(Saved data entries)
▼▼▼

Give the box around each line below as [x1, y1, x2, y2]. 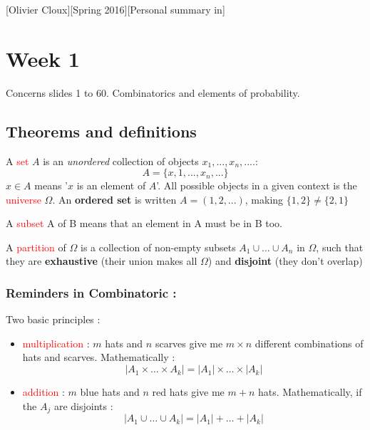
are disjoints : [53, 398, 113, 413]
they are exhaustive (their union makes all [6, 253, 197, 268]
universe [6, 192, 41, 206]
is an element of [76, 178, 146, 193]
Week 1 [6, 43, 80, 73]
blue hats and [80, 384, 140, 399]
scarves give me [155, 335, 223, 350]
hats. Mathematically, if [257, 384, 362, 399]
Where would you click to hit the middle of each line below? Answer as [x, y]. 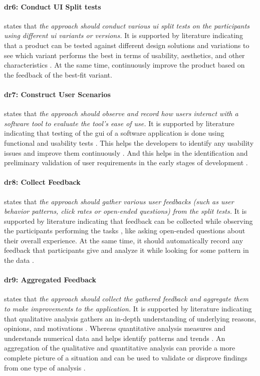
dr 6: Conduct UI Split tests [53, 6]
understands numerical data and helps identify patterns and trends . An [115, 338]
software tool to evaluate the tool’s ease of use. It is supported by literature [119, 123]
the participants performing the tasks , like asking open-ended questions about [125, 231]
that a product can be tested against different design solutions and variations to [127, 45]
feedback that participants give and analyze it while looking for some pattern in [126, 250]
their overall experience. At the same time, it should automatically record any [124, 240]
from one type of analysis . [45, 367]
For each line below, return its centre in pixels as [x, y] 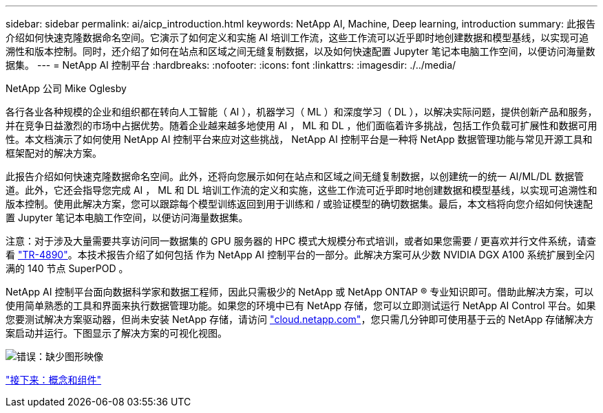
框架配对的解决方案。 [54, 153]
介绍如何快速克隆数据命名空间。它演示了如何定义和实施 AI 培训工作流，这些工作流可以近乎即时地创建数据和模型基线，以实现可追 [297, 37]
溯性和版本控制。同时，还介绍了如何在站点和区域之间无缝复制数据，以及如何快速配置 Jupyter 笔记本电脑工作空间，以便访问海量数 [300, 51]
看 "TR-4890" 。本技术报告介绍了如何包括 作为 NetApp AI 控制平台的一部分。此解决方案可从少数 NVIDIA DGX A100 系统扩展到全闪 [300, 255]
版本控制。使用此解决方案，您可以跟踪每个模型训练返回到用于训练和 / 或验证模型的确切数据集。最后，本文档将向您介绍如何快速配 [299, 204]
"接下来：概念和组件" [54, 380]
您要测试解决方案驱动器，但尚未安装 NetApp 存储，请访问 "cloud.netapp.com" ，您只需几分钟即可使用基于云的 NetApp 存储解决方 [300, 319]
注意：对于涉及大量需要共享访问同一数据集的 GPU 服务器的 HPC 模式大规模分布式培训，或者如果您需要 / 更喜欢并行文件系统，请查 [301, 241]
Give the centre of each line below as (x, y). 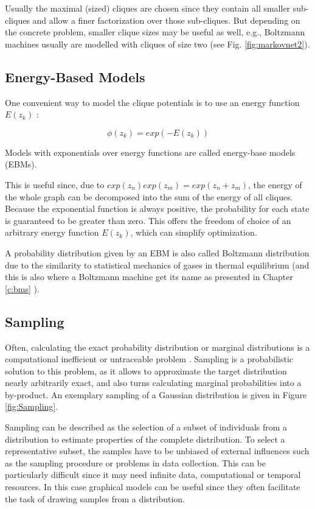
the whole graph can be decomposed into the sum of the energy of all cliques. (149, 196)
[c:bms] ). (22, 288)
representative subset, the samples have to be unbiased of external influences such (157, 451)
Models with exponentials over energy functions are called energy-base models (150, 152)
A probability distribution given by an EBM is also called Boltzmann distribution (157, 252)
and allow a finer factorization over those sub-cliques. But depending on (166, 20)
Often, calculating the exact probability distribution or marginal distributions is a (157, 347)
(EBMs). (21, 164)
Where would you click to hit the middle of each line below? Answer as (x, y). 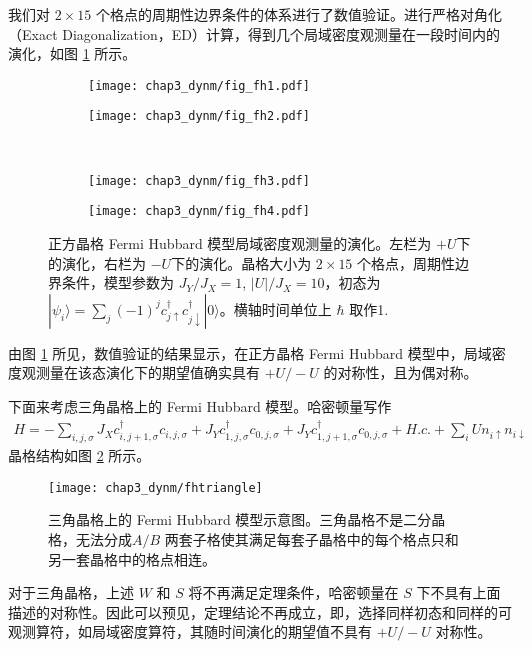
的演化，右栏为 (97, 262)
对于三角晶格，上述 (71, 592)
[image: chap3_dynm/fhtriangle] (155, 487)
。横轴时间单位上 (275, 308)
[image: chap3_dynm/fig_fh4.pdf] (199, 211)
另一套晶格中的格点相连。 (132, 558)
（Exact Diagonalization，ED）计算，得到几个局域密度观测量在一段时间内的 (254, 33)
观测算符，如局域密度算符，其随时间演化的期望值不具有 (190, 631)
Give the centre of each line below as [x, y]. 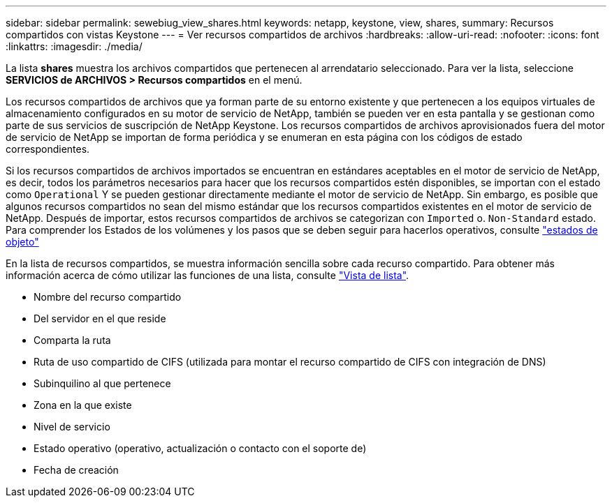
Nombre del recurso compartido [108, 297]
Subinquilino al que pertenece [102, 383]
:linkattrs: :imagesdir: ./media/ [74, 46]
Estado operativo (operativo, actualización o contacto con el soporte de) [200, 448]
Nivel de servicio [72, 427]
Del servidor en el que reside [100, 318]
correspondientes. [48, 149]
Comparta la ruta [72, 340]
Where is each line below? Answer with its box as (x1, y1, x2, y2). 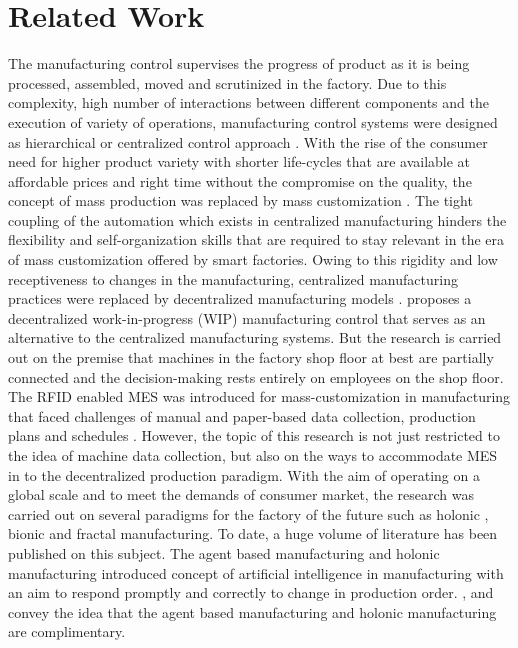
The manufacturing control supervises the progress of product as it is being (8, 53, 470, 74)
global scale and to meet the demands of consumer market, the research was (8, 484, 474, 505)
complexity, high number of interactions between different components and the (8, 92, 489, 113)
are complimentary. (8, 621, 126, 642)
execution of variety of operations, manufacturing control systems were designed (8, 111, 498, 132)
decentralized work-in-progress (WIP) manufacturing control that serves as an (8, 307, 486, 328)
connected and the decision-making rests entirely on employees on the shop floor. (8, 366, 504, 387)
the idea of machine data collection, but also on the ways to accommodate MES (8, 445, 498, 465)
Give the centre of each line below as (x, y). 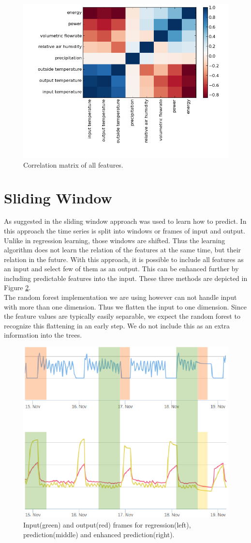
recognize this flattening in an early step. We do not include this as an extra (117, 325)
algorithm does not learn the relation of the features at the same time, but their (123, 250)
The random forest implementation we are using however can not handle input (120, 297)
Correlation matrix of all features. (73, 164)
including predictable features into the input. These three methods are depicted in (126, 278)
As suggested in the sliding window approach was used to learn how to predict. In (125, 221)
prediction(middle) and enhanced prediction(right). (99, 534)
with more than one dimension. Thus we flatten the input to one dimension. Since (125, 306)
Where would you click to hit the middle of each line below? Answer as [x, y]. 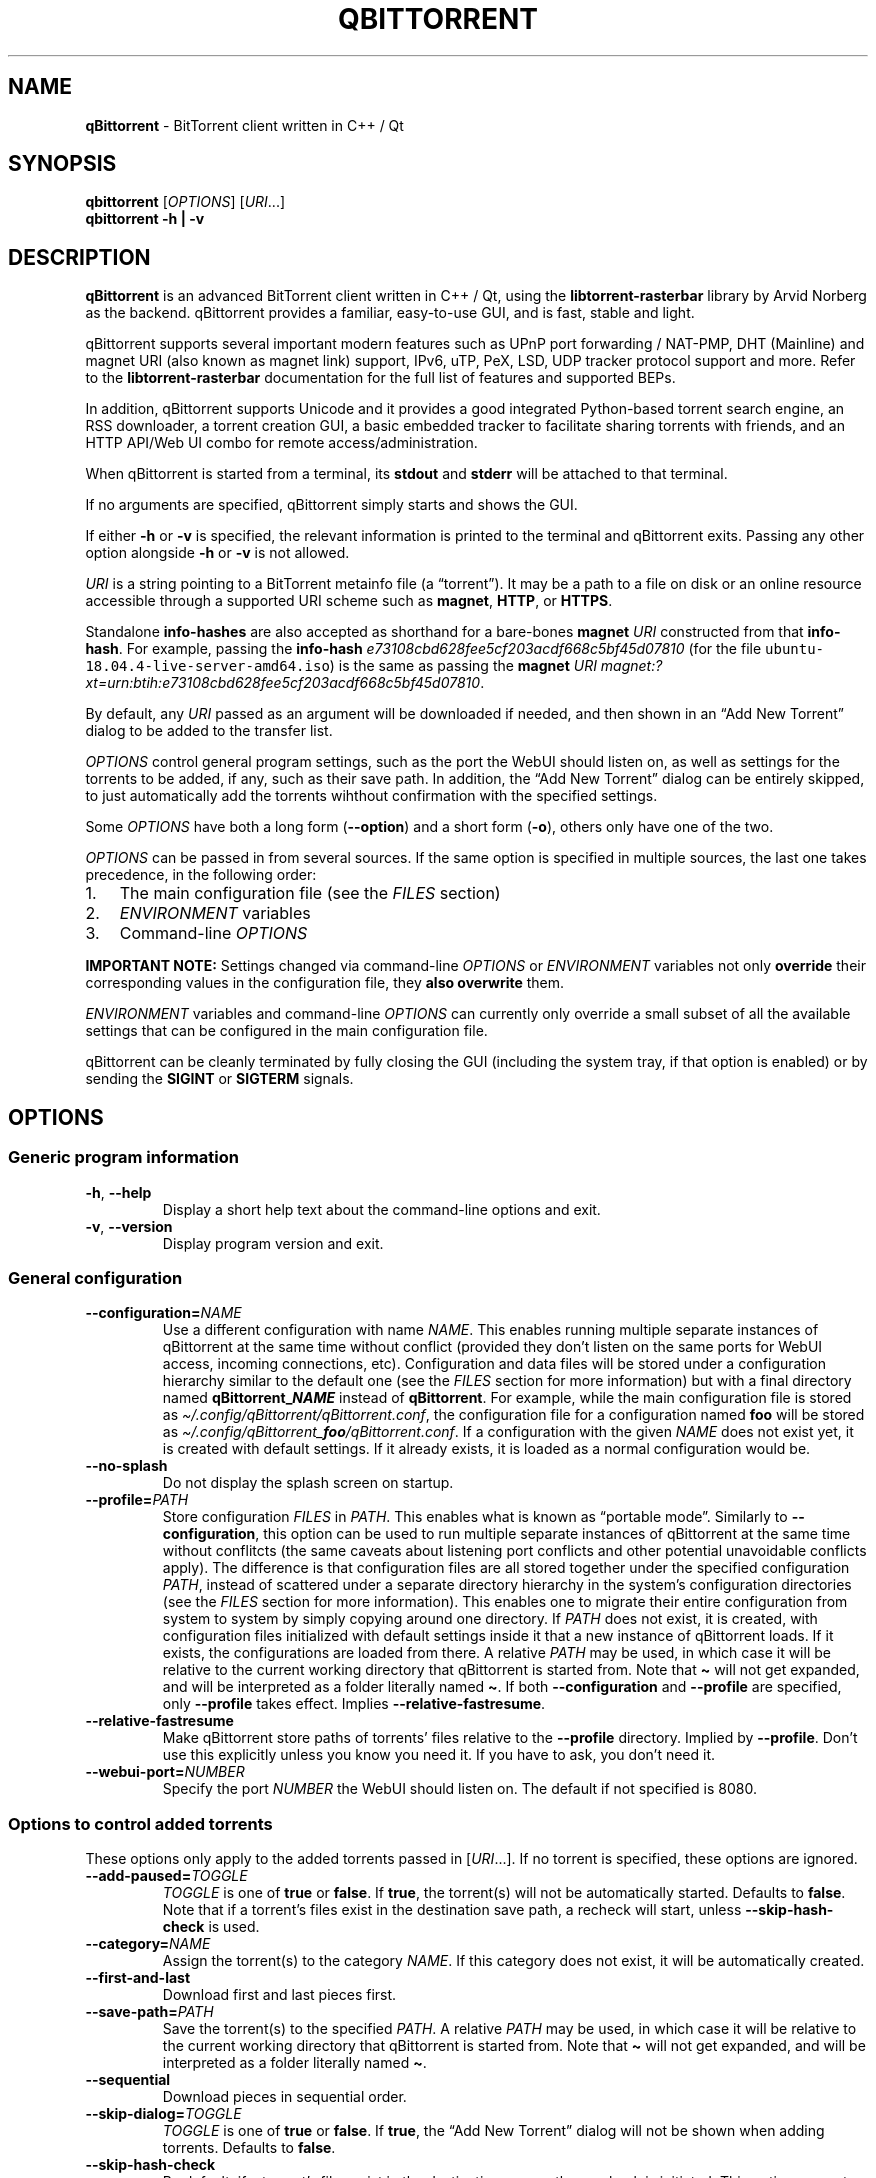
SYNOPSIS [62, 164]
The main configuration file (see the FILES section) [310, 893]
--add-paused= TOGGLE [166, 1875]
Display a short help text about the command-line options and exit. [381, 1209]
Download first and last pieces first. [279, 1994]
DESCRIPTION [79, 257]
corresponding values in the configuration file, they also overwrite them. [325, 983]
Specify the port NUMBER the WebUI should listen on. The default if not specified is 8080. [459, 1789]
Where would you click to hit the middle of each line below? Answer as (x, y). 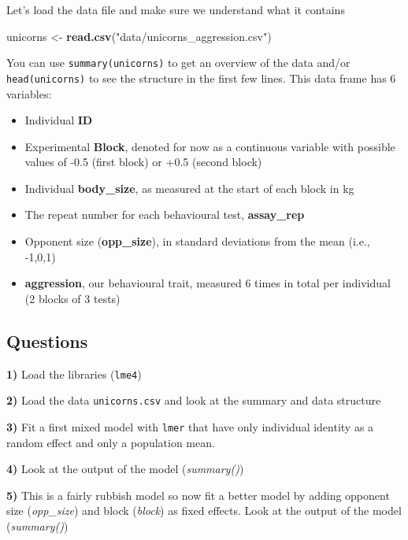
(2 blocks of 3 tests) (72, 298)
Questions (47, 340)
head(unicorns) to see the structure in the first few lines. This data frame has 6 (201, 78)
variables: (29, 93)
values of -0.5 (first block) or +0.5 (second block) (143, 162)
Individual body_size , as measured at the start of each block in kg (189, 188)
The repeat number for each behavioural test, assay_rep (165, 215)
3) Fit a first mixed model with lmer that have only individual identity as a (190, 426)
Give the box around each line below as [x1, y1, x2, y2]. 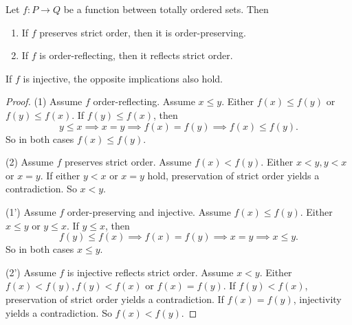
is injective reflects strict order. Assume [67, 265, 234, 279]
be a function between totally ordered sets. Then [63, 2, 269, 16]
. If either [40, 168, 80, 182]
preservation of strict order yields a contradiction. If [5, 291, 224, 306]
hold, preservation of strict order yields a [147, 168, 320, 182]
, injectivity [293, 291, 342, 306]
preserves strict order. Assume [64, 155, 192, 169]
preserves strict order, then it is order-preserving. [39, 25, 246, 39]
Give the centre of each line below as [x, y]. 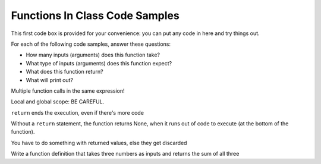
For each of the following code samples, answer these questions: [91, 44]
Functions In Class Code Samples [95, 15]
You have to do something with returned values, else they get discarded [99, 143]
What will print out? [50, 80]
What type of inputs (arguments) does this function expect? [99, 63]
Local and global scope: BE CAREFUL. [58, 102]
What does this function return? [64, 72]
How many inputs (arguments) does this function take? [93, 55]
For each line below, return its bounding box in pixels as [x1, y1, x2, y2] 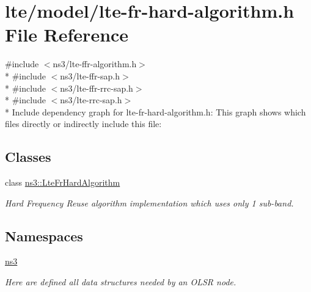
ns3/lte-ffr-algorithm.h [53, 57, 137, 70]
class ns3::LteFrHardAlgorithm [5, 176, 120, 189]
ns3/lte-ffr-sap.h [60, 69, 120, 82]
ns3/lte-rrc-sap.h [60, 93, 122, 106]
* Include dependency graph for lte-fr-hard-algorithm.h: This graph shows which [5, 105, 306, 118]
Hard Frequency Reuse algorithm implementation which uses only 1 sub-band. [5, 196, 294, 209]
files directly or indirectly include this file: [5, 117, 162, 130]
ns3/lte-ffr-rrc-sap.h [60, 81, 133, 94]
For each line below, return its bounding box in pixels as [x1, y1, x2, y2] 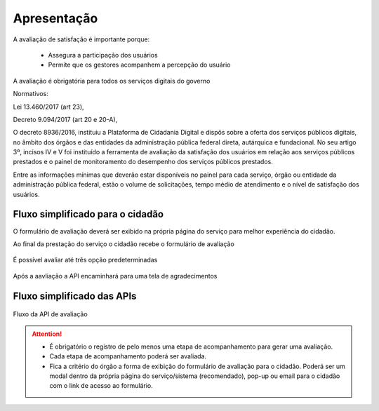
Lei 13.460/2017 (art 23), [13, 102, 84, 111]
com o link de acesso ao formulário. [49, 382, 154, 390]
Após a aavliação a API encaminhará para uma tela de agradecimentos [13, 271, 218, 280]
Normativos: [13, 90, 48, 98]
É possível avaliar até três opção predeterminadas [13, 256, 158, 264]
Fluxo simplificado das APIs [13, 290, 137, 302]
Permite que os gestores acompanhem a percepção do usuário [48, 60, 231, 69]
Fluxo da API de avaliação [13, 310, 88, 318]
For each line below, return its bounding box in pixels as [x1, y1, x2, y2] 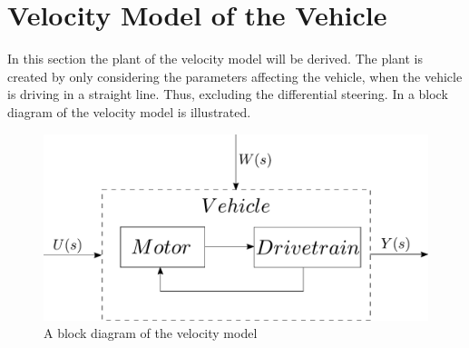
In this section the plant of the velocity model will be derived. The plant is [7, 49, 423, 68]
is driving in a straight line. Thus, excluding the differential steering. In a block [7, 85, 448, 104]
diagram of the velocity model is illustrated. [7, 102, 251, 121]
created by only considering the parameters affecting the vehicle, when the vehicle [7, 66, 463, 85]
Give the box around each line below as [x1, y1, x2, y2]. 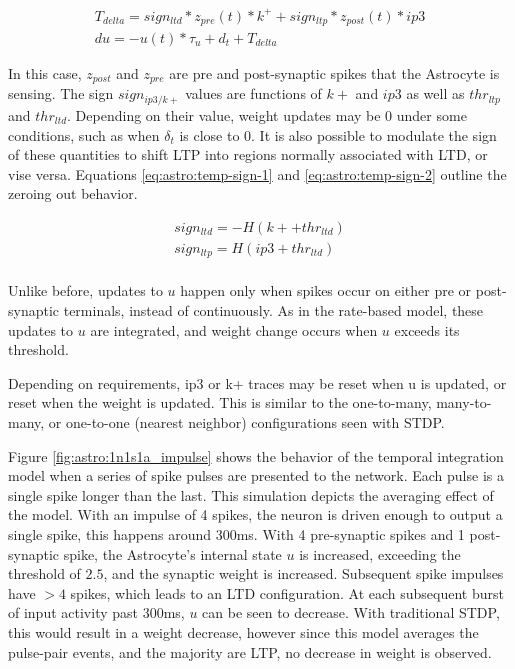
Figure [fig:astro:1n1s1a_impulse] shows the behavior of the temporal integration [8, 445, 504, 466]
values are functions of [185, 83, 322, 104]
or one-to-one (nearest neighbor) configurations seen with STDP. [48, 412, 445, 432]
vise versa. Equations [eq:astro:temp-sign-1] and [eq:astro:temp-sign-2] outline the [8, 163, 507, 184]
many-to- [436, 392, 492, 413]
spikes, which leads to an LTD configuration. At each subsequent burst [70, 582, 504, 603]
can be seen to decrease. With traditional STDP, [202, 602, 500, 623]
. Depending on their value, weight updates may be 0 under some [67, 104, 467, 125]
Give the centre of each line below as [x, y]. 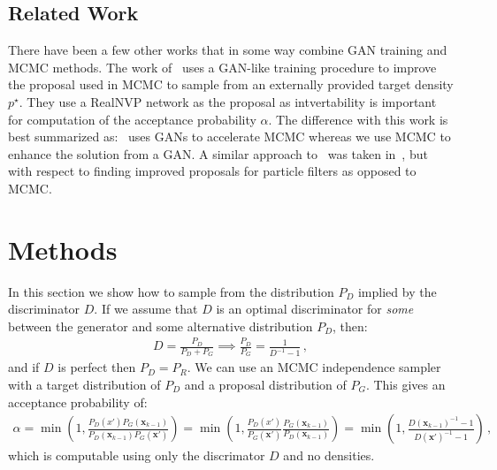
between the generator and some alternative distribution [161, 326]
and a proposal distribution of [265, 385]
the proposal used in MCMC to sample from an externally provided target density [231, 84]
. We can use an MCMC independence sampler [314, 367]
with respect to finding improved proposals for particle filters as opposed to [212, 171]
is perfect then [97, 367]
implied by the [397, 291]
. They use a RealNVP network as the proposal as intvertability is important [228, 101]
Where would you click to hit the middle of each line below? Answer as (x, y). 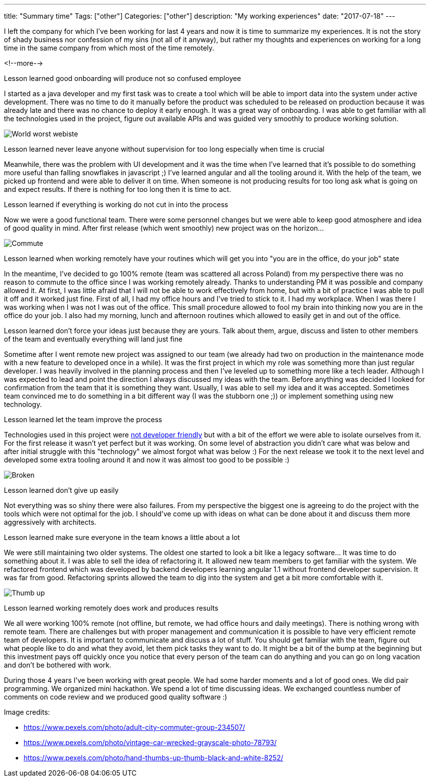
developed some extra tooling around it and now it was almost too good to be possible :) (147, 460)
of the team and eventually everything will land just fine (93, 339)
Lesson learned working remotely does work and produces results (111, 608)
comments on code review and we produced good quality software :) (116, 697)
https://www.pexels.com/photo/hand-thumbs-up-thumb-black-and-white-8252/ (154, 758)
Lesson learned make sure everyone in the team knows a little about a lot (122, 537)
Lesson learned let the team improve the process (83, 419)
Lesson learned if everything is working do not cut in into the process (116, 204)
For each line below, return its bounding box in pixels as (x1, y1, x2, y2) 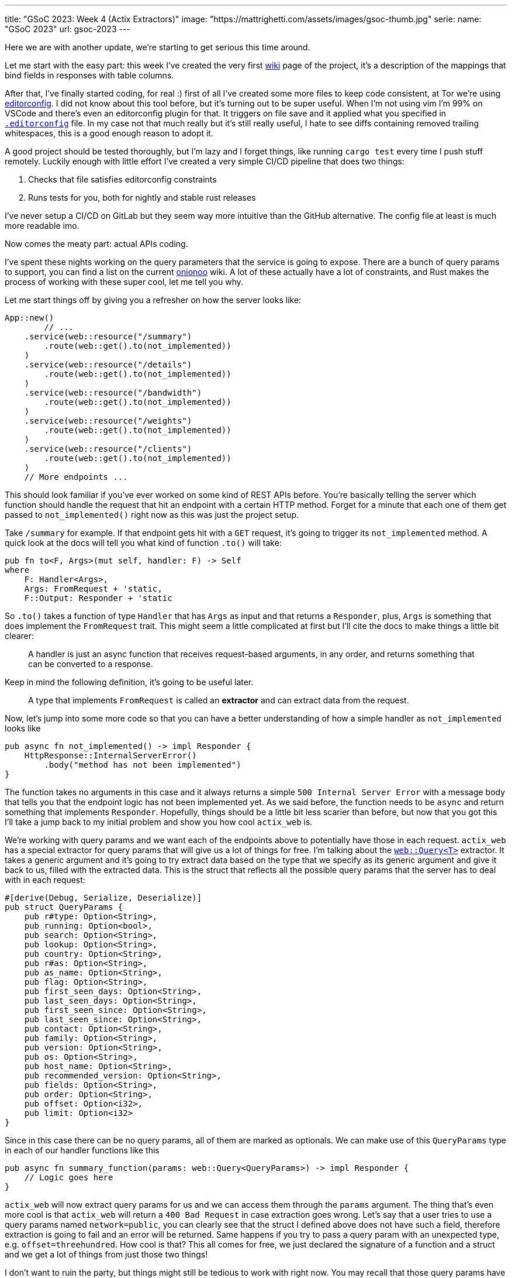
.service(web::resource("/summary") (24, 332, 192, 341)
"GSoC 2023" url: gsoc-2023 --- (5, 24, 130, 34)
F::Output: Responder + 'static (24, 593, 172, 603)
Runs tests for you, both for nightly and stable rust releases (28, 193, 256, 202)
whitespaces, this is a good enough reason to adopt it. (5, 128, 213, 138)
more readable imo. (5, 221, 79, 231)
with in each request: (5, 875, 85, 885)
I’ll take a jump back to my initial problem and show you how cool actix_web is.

▲▲▲

What you have to do:
Nothing except the lines from the one containing "The repeat number" through the one containing "com o link de" should appear in the answer, exactly as above and without pictures.

Answer section:
The repeat number for each behavioural test, assay_rep (165, 215)
3) Fit a first mixed model with lmer that have only individual identity as a (190, 426)
Give the box around each line below as [x1, y1, x2, y2]. 
is injective reflects strict order. Assume [67, 265, 234, 279]
be a function between totally ordered sets. Then [63, 2, 269, 16]
. If either [40, 168, 80, 182]
preservation of strict order yields a contradiction. If [5, 291, 224, 306]
hold, preservation of strict order yields a [147, 168, 320, 182]
, injectivity [293, 291, 342, 306]
preserves strict order. Assume [64, 155, 192, 169]
preserves strict order, then it is order-preserving. [39, 25, 246, 39]
Give the centre of each line below as [x, y]. 
For each of the following code samples, answer these questions: [91, 44]
Functions In Class Code Samples [95, 15]
You have to do something with returned values, else they get discarded [99, 143]
What will print out? [50, 80]
What type of inputs (arguments) does this function expect? [99, 63]
Local and global scope: BE CAREFUL. [58, 102]
What does this function return? [64, 72]
How many inputs (arguments) does this function take? [93, 55]
For each line below, return its bounding box in pixels as [x1, y1, x2, y2] 
ns3/lte-ffr-algorithm.h [53, 57, 137, 70]
class ns3::LteFrHardAlgorithm [5, 176, 120, 189]
ns3/lte-ffr-sap.h [60, 69, 120, 82]
ns3/lte-rrc-sap.h [60, 93, 122, 106]
* Include dependency graph for lte-fr-hard-algorithm.h: This graph shows which [5, 105, 306, 118]
Hard Frequency Reuse algorithm implementation which uses only 1 sub-band. [5, 196, 294, 209]
files directly or indirectly include this file: [5, 117, 162, 130]
ns3/lte-ffr-rrc-sap.h [60, 81, 133, 94]
For each line below, return its bounding box in pixels as [x1, y1, x2, y2] 
Lei 13.460/2017 (art 23), [13, 102, 84, 111]
com o link de acesso ao formulário. [49, 382, 154, 390]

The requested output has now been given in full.